§ The task:
The listing below holds a line with "theory graph can" and a line with "But knowledge sources". Reproduce those two lines exactly, plus everything between them.

§ Input data:
____

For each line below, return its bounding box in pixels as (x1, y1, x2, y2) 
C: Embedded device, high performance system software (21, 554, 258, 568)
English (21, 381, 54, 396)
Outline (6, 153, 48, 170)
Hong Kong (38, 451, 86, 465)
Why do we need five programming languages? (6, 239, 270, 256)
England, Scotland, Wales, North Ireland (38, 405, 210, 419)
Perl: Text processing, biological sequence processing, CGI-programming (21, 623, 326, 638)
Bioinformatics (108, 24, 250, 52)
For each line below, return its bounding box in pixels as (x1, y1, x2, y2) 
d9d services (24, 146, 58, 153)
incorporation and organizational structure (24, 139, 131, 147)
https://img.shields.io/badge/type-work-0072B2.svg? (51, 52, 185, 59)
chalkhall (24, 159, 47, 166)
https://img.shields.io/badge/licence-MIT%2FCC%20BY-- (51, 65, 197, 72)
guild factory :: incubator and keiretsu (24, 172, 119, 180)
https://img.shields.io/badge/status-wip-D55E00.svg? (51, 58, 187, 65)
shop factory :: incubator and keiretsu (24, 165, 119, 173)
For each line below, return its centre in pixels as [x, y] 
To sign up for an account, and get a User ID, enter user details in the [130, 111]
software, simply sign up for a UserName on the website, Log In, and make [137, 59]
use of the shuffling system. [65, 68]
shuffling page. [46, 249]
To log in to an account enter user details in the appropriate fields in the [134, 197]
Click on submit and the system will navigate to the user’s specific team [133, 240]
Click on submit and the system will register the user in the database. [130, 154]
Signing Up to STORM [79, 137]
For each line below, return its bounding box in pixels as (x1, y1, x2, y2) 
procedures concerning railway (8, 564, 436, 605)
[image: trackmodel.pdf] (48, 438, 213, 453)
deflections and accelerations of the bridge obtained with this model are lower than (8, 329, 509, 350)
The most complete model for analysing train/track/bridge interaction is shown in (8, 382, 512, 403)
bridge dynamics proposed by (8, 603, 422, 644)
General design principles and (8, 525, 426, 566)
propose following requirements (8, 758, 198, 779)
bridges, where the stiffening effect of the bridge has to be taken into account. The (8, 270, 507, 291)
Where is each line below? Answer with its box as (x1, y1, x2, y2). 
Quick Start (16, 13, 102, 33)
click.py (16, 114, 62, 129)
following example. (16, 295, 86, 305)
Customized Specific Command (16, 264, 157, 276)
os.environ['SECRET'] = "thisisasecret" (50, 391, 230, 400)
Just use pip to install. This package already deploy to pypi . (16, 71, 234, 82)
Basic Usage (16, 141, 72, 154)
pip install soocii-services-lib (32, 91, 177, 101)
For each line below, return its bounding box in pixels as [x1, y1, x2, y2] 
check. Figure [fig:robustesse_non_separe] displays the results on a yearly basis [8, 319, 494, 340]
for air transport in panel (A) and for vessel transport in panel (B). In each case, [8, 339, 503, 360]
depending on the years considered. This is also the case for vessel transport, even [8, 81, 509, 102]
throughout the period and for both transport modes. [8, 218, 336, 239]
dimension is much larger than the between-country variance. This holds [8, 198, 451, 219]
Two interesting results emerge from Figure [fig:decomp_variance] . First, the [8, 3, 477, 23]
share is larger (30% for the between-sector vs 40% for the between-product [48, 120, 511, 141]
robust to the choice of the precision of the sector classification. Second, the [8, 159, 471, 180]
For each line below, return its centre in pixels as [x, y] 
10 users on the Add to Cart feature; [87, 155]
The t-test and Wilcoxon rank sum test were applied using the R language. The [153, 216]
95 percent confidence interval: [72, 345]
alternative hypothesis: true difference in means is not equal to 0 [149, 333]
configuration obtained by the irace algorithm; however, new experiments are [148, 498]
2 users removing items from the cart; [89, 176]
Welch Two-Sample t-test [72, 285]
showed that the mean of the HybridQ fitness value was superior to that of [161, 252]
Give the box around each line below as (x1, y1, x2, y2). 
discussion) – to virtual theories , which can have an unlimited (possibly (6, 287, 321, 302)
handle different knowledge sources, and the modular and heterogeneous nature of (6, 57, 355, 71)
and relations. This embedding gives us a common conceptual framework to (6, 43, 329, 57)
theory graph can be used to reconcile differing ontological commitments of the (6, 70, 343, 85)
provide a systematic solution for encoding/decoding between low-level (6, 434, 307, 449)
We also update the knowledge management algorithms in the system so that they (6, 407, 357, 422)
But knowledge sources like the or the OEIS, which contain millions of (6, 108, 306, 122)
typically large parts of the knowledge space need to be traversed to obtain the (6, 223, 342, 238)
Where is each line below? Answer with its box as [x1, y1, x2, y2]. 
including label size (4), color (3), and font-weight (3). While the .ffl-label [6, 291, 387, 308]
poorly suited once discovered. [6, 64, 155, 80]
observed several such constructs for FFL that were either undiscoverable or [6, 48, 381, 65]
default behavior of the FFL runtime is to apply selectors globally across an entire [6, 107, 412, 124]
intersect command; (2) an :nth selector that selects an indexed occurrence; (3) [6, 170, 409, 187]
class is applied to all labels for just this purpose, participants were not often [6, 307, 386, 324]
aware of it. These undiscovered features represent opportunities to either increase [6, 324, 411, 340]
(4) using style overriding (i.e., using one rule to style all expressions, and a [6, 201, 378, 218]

____

§ Answer to this exercise:
theory graph can be used to reconcile differing ontological commitments of the (6, 70, 343, 85)
provide a systematic solution for encoding/decoding between low-level (6, 434, 307, 449)
We also update the knowledge management algorithms in the system so that they (6, 407, 357, 422)
But knowledge sources like the or the OEIS, which contain millions of (6, 108, 306, 122)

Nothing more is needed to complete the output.